Galileo Galilei was vacationing in Venice on the chill night of May 11, 1606, when Pope Paul V excommunicated the city’s entire government. As further punishment for its militancy abroad, Venice was placed under interdict, meaning Catholic priests could not remain on the land. “They walked to the ships,” Galileo scoffed, “each with a crucifix hanging off him … expelled, much to the sorrow of the many women devoted to them.”

Five years later, Galileo was in Rome. Hailed as a genius of astronomy for his use of the telescope, he was granted an audience before the very Pope who had threatened his beloved Venice. Leaning down to kiss Paul’s feet, he was yanked back. “His Holiness would not have me speak kneeling,” Galileo recalled, “for I was simply too extraordinary.”

One Empire, Two Worlds

As I was writing Heaven on Earth: How Copernicus, Brahe, Kepler, and Galileo Discovered the Modern World, I found that every famous astronomer involved in the discovery of a moving Earth lived with the curious duality of science and Church, in the contexts of two vastly different cities. All had their moments in the free city of Venice, looking down on a row of priests with slightly acid condescension, and all had their moments in epic Rome, celebrated by the seemingly immortal Establishment powers that be.

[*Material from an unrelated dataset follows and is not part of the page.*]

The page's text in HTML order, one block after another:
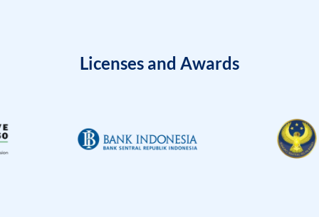
Licenses and Awards

At the basis of this opposition was, for these scientists especially, the new versus the old. And no other was so physically close to these opposing forces than Galileo. Venice and Rome were but a day’s ride away from each other. In Venice, where Galileo traveled more regularly, he befriended patricians with massive libraries which, because they were privately owned, gave preference to secular, even heretical works of literature. The merchant city was booming and moving toward pure capitalism, helped by a fresh supply of gold from colonial imports. In Galileo’s work, we can witness the very means of knowledge production shifting to suit the interests of free capital—Galileo’s scientific method became increasingly adversarial and competitive.

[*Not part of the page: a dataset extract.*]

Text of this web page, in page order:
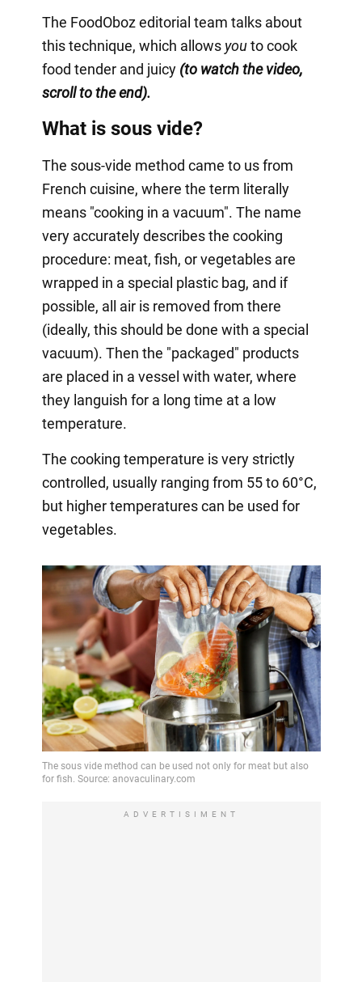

“His Holiness would not have me speak kneeling,” Galileo said, “for I was simply too extraordinary.”

When Galileo vacationed to Rome, he carried with him that learned secularism and bourgeois Venetian sass. But he also brought the cultural inheritance that inevitably follows centuries of Catholic rule. Many associate Galileo with radical, innovative science; fewer recognize that, despite protestations from his more poetic friends, he despised modern art. Galileo is also widely associated with his infamous Roman trial, where, threatened with the charge of heresy, he was forced to abjure his belief in a moving Earth. It’s less well known that after the verdict, Galileo said he would never renounce Catholicism, even in the face of death. The Inquisition made an example of him, as if to make an example of modernity and its perils—because modernity was looking a lot like a disunited Catholic Church.

What more could Galileo have done to save himself? Very little. Catholics of his time published blasphemies daily. What he expressed in scientific writing was infinitely tamer than the scurrilities Galileo heard in Venice. Many of his actions were inspired by a desire to defend his inherited Catholic Church from future irrelevance—if only because he was Catholic, selfishly seeking to preserve his own honor.

Galileo’s life and even scientific practice exude this kind of profound anxiety, the stateless no-man’s-land of the scientists lingering between the spirits of Venice and Rome. His drama is existential in the Kierkegaardian sense, because, for almost the first time, a famous man operated in between certainties about God. And this peculiar tension, this deep and abiding angst, remains a kind of first and best warning of the necessary dangers of modern living.